With the `insert_profiler` function, we have adapted and created several files:
* We adapted `default_lib0.c` and inserted performance counters
   * We added a new global variable `perf_cyc` to contain the measurement
   * We added `init_global_perf_counter();`, `start_perf_counter()`, and `stop_perf_counter` functions.
* We created `gdb_profiler.sh` for running the binary in gdb.
    * `gdb_profiler.sh` will log to a file called `profile.txt`
    * In its log, it will print out `perf_cyc` after it has hit `gdb_anchor` in `app/src/demo.c`

Let's look into the files to proof that:




In [None]:
print("'default_lib0.c' after adding performance counters with 'insert_profiler':")
IPython.display.HTML(get("build/codegen/host/src/default_lib0.c"))

In [None]:
print("'gdb_script.sh', generated by 'insert_profiler':")
IPython.display.HTML(get("gdb_profiler.sh"))

### Getting the global performance of the simple binary

To get the performance of the binary, we will run the binary on Diana with gdb with the `gdb_profiler.sh` script.  

We first have to make the binary with the newly added performance counters.

In a terminal, again run:
```bash
make -f Makefile.pulprt all
```


Now you can run the binary on diana with

INSERT CODE TO RUN THE BINARY HERE:

After running the binary, you can now inspect the result of `profile.txt`. In a terminal, run:
```bash
cat profile.txt
```
For how many cycles did you run the forward pass of your network?

## Exercise: Inserting individual kernel performance counters on Diana

It's nice to know how much cycles it takes to run a forward pass of your network.
However, in a lot of cases you'll want to know how much time is spent in an invidual layer of your network.
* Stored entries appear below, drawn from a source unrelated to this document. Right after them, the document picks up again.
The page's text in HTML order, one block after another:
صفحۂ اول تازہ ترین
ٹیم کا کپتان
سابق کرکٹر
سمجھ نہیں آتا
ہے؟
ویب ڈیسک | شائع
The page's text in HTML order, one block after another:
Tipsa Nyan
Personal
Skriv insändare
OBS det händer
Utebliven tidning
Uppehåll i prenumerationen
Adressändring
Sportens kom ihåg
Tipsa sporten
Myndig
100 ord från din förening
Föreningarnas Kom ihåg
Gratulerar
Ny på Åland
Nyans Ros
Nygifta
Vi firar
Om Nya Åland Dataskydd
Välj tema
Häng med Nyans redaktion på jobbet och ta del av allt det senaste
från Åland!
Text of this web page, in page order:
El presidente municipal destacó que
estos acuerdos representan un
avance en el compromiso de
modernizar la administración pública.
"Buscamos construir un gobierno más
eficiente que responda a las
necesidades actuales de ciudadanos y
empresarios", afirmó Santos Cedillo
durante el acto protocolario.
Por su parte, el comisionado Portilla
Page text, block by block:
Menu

This can again be performed with `insert_profiler()`

To get more familiar with the profiler flow, we'll leave this part as an exercise for you.
In the next few cells, do the following:

1. Run the cell below to recompile a clean version of your network C code with TVM
2. Add performance counters with `insert_profiler()`, TIP: try changing the `measurement` parameter.
3. Look inside `build/codegen/host/src/default_lib1.c`:
   1. In which C function did `insert_profiler()` add performance counters? What does this C function do?
   2. How many performance counters were inserted? Look into the generated gdb script. What will the output of running this in gdb be?
   3. Which layers were created by Dory, and which ones by TVM?
   3. Recompile the C code and run the binary on Diana, what performance do you get for each field?

In [None]:
tvmc_compile_and_unpack(model, target=target, fuse_layers=fuse_layers, build_path='build')
create_demo_file(mod, 'app/src/demo.c')

In [None]:
#insert your solutions here!

#### Solution

Unhide the cells below if you're ready with the exercise.
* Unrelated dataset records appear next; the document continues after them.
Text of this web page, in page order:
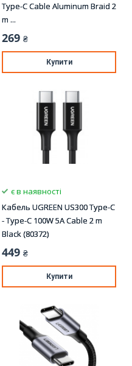
Type-C Cable Aluminum Braid 2
m ...
269 ₴
Купити
є в наявності
Кабель UGREEN US300 Type-C
- Type-C 100W 5A Cable 2 m
Black (80372)
449 ₴
Купити
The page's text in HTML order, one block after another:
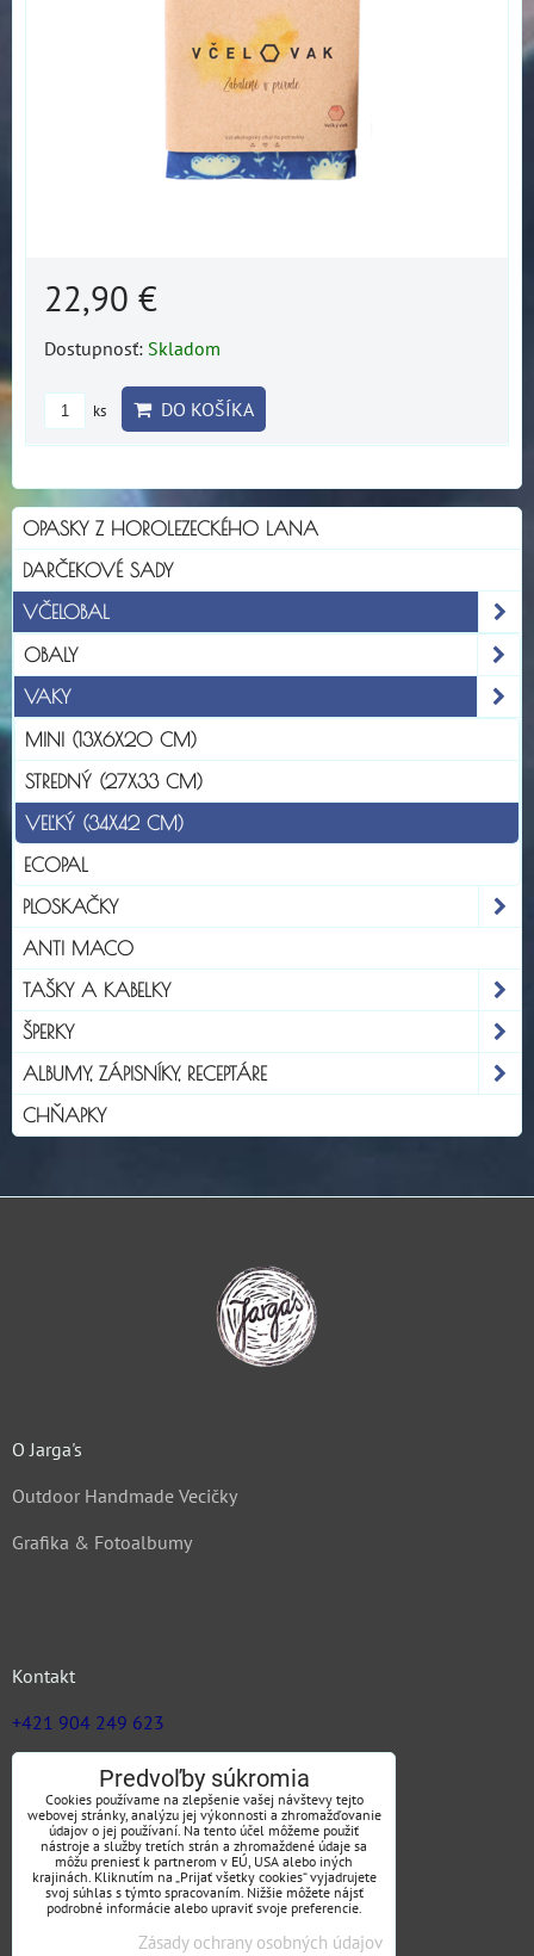
22,90 €
Dostupnosť: Skladom
ks DO KOŠÍKA
OPASKY Z HOROLEZECKÉHO LANA
DARČEKOVÉ SADY
VČELOBAL
OBALY
VAKY
MINI (13X6X20 CM)
STREDNÝ (27X33 CM)
VEĽKÝ (34X42 CM)
ECOPAL
PLOSKAČKY
ANTI MACO
TAŠKY A KABELKY
ŠPERKY
ALBUMY, ZÁPISNÍKY, RECEPTÁRE
CHŇAPKY
O Jarga's
Outdoor Handmade Vecičky
Grafika & Fotoalbumy
Kontakt
+421 904 249 623
zuz@jargas.sk
Obchodné podmienky
Predvoľby súkromia
Cookies používame na zlepšenie vašej návštevy tejto
webovej stránky, analýzu jej výkonnosti a zhromažďovanie
údajov o jej používaní. Na tento účel môžeme použiť
nástroje a služby tretích strán a zhromaždené údaje sa
môžu preniesť k partnerom v EÚ, USA alebo iných
krajinách. Kliknutím na „Prijať všetky cookies“ vyjadrujete
svoj súhlas s týmto spracovaním. Nižšie môžete nájsť
podrobné informácie alebo upraviť svoje preferencie.
Zásady ochrany osobných údajov

2. set the parameter for measurement to `individual`:

In [None]:
%%capture --no-display --no-stderr
# %%capture will hide some output of this cell 
measurement="individual"

# Other parameters remain unchanged
tvmc_compile_and_unpack(model, target=target, fuse_layers=fuse_layers, build_path='build')
create_demo_file(mod, 'app/src/demo.c')
insert_profiler(measurement=measurement,
                codegen_dir=codegen_dir,
                gdb_script_name=gdb_script_name,
                gdb_log_name=gdb_log_name,
                interactive=interactive,
                csv_file=csv_file)

3. solutions:
    1. The performance counters were inserted in `tvmgen_default___tvm_main__` which runs the forward pass of the network.
    2. In this case there are three calls to `start_perf_counter();` and `stop_perf_counter();` and three global counter variables were generated, `perf_cyc_tvm_0`, and `1` and `2`. `gdb_profiler.sh` will print all of these.
    
    3. `tvmgen_default_soma_dory_main_0` was created by dory, but the others starting with `tvmgen_default_fused...` were created by TVM.